[Let's break this up.  Due to lack of energy I'll probably take a long time 
getting back on all these points, if at all.]

>> = me;
> = John Cowan.

>> Nowadays it is perfectly feasible to build a cell layer underneath 
>> the language, lambda's compiling into cell-layer code that happens to 
>> assign mutable cells to all variables. 
> 
> Indeed, some compilers do just that under the name of assignment conversion. 
> But other Scheme systems do *not*, and exactly because no underlying level 
> is exposed, they are free to do so.

Did you mean to imply this is a reason against adopting the change?  Because I 
don't agree it ought to be, except for trivial changes.  Some versions of 
Scheme don't provide full continuations.  That's fine, but it just means they 
don't adhere to the standard.  I don't see the standard as defining the meaning 
of "Scheme" as a programming language.

>> A fraction more compilation time, the same resulting code, but the 
>> option to code directly in the cell layer and get more efficient code 
>> with less possibility of error. 
> 
> Or less efficient code, depending on the implementation. Precisely 
> because lexical variables are not first-class, it is possible to reason 
> about them in ways that are not possible for first-class objects, 
> and to potentially optimize their implementation. 

But "traditional code" will never use the ref cell itself, only its contents.  
Only if the cell itself is used reasoning goes down the drain, so if one 
doesn't use the features there is no penalty.  Let's explore the limit..

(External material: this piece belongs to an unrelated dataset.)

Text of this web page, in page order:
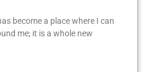
become a place where I can
me; it is a whole new

Suppose (de)referencing were done purely syntactically, say with a ! sign.  So 
if Lambda is the underlying layer version of lambda (and ignoring the status of 
lambda/Lambda itself):
(lambda (c) (cons (cdr c) (car c))) <--> (Lambda (!c) (!cons (!cdr !c) (!car 
!c)))
In that case, the compiler would know immediately if a ! were missing, and if 
there weren't, traditional reasoning would be valid.  On top of that, for all 
variables with the ! missing at the binding much stronger reasoning would be 
possible, because they would be immutable.  Code with the ! only missing at 
some use would be more dangerous, but such code cannot even be written now, so 
no existing code would bear a penalty.

Now maybe people want procedures for dereferencing.  Having global procedures 
for that means the compiler cannot in general know whether one is being applied 
- that would make things more difficult, and lead to a run-time penalty for all 
code, which presumably is considered too high a price.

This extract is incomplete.